David Bess, Chief of Law Enforcement Division
Ari Cornman, Wildlife Advisor, Fish and Game Commission
Scott Gardner, Chief of Wildlife Branch
Matt Meshriy, Environmental Scientist, Wildlife Branch
Victoria Monroe, Supervisor of WHL’s Humane-Wildlife Conflicts Program
Chris Stoots, Captain, Law Enforcement Division
This is a request to clarify the interpretation of Title 14, subsection 465.5 (g)(3), the “150 yard rule”, with all game wardens throughout California.
I am sending this request to the group of you because at some point in the last decade we have discussed 465.5 (g)(3), its interpretation and intent.
To review, 465.5(g)(3) requires anyone setting a trap for wildlife (except mouse, rat, gopher traps) to first obtain written consent from neighboring homeowners with houses within 150 yards.
This requirement not only protects pets and children from potential harm from snares, conibears and box traps, it also serves as a safeguard - a way to verify an animal has become a nuisance to a neighborhood, not just an inconvenience to one household. It also gives neighbors an opportunity to have input on the fate of their shared natural resources - the resident wildlife.
Subsection 465.5(g)(3) is much more about property rights and ensuring sustainable wildlife management practices than given credit for.
Trapping as a means of resolving wildlife conflicts is not ecologically sound or sustainable because the animals aren’t the problem - their presence is a symptom. The actual problem is the reason why they are attracted to a property. What are the “rewards” and how are animals accessing them?
Identifying why wildlife is attracted to a property is key to solving the conflict, permanently, whether it's a mouse or a mountain lion. If you simply remove animals, vacancies are quickly filled by new individuals and the problem continues. The equation is simple: 1 - 1 = 1.
Human behavior is at the core of most wildlife conflicts, yet wild animals that are naturally looking for food and denning opportunities often pay for their ‘mistakes’ with their lives, while the people who may be unknowingly responsible for ‘setting them up’ are rarely held accountable. This is where subsection 465.5(g)(3) plays a role in requiring at least some accountability.

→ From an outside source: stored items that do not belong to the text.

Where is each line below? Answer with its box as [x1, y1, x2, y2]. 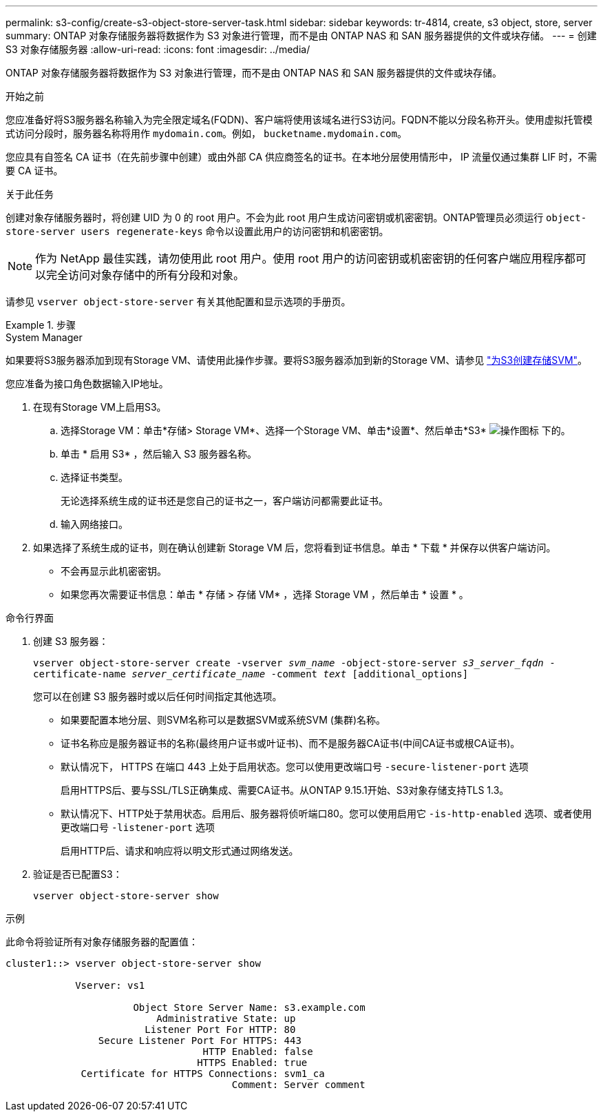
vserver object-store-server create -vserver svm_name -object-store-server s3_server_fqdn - [33, 657, 556, 668]
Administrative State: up [156, 1013, 296, 1024]
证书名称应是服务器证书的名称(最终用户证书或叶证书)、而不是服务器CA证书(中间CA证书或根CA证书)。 [61, 737, 520, 749]
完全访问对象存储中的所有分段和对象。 [46, 268, 245, 282]
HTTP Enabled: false [202, 1046, 313, 1057]
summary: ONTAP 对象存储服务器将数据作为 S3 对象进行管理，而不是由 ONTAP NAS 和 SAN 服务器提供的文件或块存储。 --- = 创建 [6, 30, 597, 41]
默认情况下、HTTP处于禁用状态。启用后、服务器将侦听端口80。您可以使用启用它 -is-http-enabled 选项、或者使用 [61, 808, 592, 819]
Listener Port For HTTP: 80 [145, 1024, 296, 1035]
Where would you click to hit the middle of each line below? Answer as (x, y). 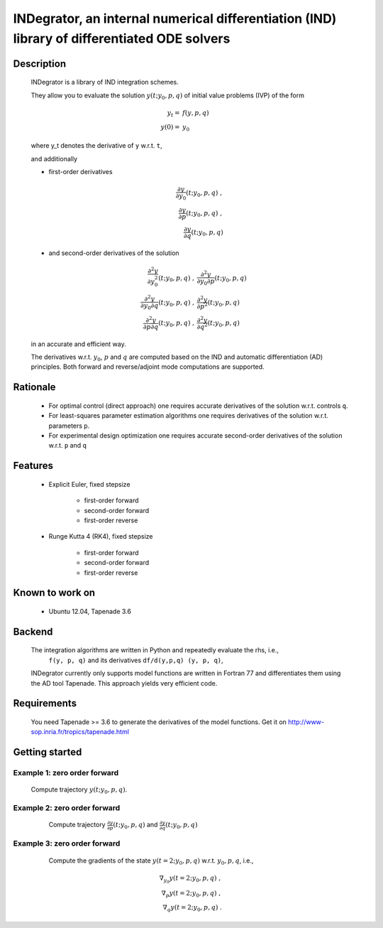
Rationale (34, 387)
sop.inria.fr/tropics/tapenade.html (80, 732)
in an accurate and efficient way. (79, 344)
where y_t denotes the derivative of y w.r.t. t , (96, 146)
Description (40, 64)
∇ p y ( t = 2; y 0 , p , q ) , (191, 894)
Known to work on (54, 593)
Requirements (45, 703)
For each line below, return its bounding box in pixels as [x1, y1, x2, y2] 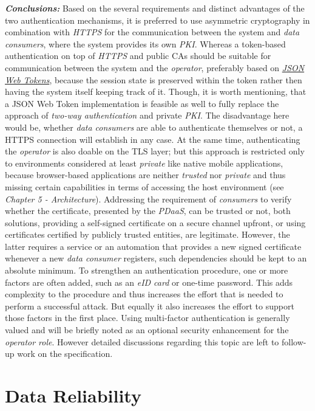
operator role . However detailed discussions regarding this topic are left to [5, 335, 279, 348]
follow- [282, 335, 307, 348]
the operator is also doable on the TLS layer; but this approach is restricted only [5, 145, 305, 157]
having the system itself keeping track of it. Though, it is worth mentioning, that [5, 85, 307, 98]
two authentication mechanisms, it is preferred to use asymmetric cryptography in [5, 13, 310, 26]
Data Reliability [5, 383, 141, 407]
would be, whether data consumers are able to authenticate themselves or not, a [5, 120, 303, 133]
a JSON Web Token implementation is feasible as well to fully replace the [5, 97, 279, 109]
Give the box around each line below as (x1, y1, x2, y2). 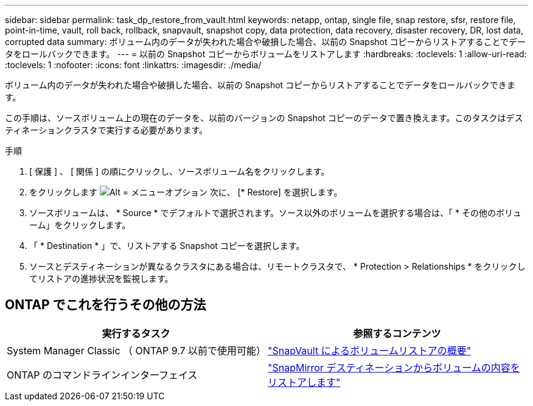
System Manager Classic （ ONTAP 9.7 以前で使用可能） (7, 344, 266, 357)
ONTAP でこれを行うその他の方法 (5, 297, 206, 313)
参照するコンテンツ (353, 327, 441, 340)
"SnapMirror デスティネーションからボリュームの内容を (268, 361, 520, 374)
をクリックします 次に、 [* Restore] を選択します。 (29, 187, 343, 197)
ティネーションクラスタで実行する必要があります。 (5, 125, 208, 135)
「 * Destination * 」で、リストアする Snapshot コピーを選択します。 (29, 240, 305, 251)
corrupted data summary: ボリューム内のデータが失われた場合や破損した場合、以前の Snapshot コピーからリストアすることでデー (5, 37, 526, 47)
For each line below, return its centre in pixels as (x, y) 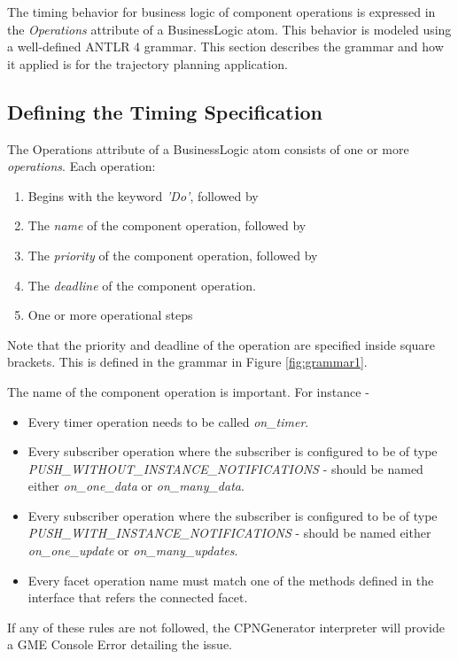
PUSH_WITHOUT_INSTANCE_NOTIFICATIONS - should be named (225, 468)
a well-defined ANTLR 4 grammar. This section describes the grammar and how (225, 47)
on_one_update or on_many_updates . (133, 550)
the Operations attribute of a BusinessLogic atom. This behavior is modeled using (229, 29)
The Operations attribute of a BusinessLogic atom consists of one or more (208, 148)
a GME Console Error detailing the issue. (120, 644)
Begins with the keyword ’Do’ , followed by (143, 195)
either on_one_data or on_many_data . (136, 486)
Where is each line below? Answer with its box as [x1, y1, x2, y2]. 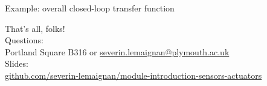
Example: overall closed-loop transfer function [5, 2, 175, 14]
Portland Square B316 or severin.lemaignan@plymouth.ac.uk [5, 45, 230, 58]
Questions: [5, 34, 43, 46]
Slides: [5, 57, 28, 70]
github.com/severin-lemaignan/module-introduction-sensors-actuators [5, 69, 262, 81]
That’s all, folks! [5, 22, 65, 34]
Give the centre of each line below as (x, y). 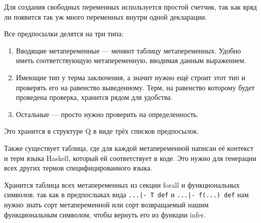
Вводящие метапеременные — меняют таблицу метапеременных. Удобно (128, 50)
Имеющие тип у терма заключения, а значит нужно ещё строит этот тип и (130, 77)
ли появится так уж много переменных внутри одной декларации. (105, 16)
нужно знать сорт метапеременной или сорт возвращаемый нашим (106, 204)
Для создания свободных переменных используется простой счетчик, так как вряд (130, 7)
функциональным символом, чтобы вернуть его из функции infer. (105, 214)
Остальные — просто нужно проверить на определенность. (107, 114)
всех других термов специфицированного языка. (78, 168)

When trapping is contested, 465.5(g)(3) forces property owners to think outside the box(trap). It compels them to consider how their actions might be contributing to the problem, and what they can do to mitigate it. This is a good thing because it provides an opportunity for the property owner to learn about alternatives to trapping and ways to prevent conflicts.
Over the last decade I’ve had numerous conversations with the Department about 465.5(g)(3), usually in response to push back from a licensed trapper as to its correct interpretation. And after every one of those conversations, we were in agreement: anyone setting a trap within 150 yards of another person's habitable dwelling must first obtain written consent from that property owner.

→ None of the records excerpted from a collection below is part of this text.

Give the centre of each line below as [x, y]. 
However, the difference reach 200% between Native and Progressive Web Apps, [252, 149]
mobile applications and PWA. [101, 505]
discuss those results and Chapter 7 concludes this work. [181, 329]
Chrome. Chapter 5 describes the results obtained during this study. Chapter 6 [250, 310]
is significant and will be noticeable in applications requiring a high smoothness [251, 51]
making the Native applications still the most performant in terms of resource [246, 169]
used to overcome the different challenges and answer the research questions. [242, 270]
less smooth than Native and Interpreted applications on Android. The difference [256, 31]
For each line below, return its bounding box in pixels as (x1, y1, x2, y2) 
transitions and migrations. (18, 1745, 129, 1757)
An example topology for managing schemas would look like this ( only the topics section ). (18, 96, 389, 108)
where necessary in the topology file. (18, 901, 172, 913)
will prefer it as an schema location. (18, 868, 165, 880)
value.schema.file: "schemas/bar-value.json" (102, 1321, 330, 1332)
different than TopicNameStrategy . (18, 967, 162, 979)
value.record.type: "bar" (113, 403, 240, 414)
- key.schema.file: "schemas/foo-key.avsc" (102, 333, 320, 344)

However - and this is the reason for this letter - to the best of my knowledge, the Department has never clarified the interpretation of 465.5(g)(3) to every warden in the state, at once.
Because of this, the interpretation of 465.5(g)(3) has largely been left up to the wardens and their superiors, which has, over the years, resulted in escalation of a number of trapping incidents that could have easily been avoided.
Therefore, I am asking that game wardens, statewide, be provided clarification on 465.5(g)(3) so that its interpretation and implementation may be consistently applied throughout the state.
I feel encouraged. I have been assured by at least one Captain, that officers in the five counties he oversees will be made aware of the correct interpretation of 465.5(g)(3).
I am asking the Department to take this same step, statewide.
Thank you for considering this request.